Dataset entries
────
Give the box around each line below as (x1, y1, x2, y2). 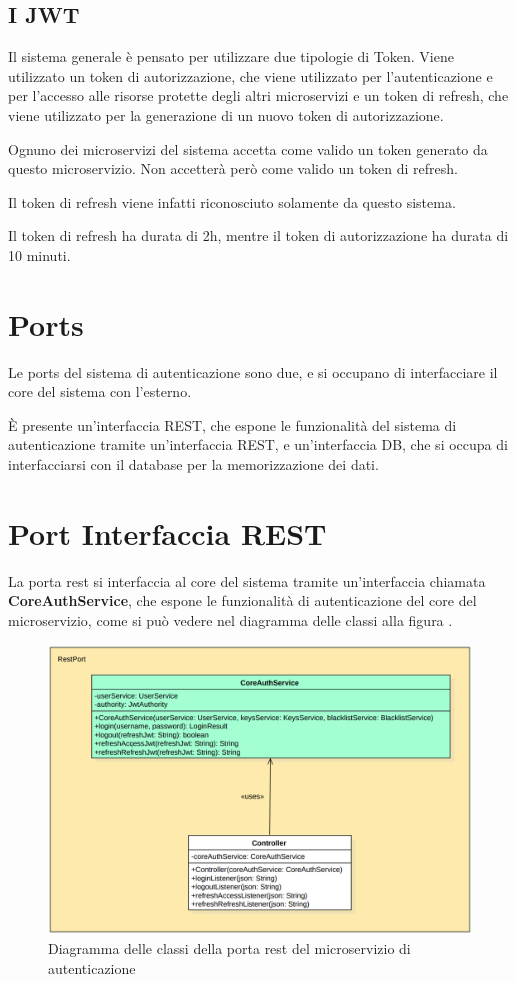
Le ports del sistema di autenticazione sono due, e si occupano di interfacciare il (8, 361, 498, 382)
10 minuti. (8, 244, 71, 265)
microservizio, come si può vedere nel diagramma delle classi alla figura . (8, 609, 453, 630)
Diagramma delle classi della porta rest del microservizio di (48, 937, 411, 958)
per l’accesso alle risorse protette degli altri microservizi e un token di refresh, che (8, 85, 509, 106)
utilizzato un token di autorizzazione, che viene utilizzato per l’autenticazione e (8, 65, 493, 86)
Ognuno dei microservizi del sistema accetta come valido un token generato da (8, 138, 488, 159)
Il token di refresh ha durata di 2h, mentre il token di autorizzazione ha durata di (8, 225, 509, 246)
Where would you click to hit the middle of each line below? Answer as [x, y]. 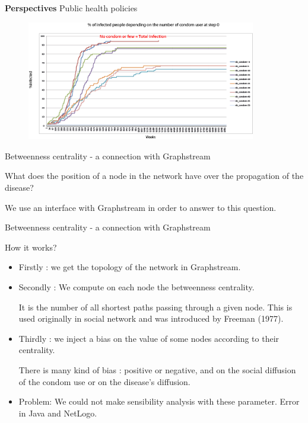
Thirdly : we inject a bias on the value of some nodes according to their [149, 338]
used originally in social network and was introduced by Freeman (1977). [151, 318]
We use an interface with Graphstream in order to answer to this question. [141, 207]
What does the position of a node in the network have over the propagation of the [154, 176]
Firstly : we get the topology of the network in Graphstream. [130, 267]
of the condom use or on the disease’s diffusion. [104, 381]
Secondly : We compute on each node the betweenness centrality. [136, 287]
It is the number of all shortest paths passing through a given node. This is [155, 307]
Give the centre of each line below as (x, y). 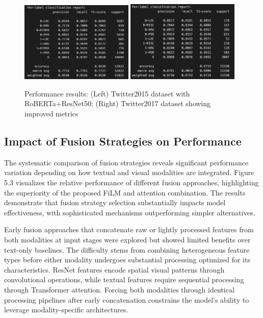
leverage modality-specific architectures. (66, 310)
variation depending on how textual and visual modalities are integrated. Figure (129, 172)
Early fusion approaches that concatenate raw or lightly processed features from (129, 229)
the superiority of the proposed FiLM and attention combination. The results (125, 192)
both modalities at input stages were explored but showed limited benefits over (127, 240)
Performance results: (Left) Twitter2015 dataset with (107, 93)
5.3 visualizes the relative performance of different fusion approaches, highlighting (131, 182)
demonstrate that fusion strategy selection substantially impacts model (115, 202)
────
Your objective: From the first line of the records through the line containing "both modalities at", please output exactly those lines and nothing more, leaving out the pictures.

Task result:
Give the box around each line below as (x1, y1, x2, y2). 
Le ports del sistema di autenticazione sono due, e si occupano di interfacciare il (8, 361, 498, 382)
10 minuti. (8, 244, 71, 265)
microservizio, come si può vedere nel diagramma delle classi alla figura . (8, 609, 453, 630)
Diagramma delle classi della porta rest del microservizio di (48, 937, 411, 958)
per l’accesso alle risorse protette degli altri microservizi e un token di refresh, che (8, 85, 509, 106)
utilizzato un token di autorizzazione, che viene utilizzato per l’autenticazione e (8, 65, 493, 86)
Ognuno dei microservizi del sistema accetta come valido un token generato da (8, 138, 488, 159)
Il token di refresh ha durata di 2h, mentre il token di autorizzazione ha durata di (8, 225, 509, 246)
Where would you click to hit the middle of each line below? Answer as [x, y]. 
Thirdly : we inject a bias on the value of some nodes according to their [149, 338]
used originally in social network and was introduced by Freeman (1977). [151, 318]
We use an interface with Graphstream in order to answer to this question. [141, 207]
What does the position of a node in the network have over the propagation of the [154, 176]
Firstly : we get the topology of the network in Graphstream. [130, 267]
of the condom use or on the disease’s diffusion. [104, 381]
Secondly : We compute on each node the betweenness centrality. [136, 287]
It is the number of all shortest paths passing through a given node. This is [155, 307]
Give the centre of each line below as (x, y). 
leverage modality-specific architectures. (66, 310)
variation depending on how textual and visual modalities are integrated. Figure (129, 172)
Early fusion approaches that concatenate raw or lightly processed features from (129, 229)
the superiority of the proposed FiLM and attention combination. The results (125, 192)
both modalities at input stages were explored but showed limited benefits over (127, 240)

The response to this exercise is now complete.